## Task to carry out:
The answer is the data repeated in full, with no pictures included.

## Data to examine:
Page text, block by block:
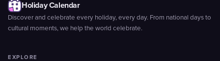
Holiday Calendar
Discover and celebrate every holiday, every day. From national days to
cultural moments, we help the world celebrate.
EXPLORE
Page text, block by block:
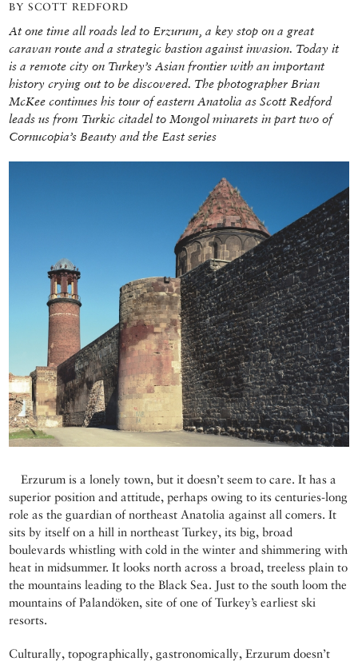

## Result for this task:
Page text, block by block:
Holiday Calendar
Discover and celebrate every holiday, every day. From national days to
cultural moments, we help the world celebrate.
EXPLORE
Page text, block by block:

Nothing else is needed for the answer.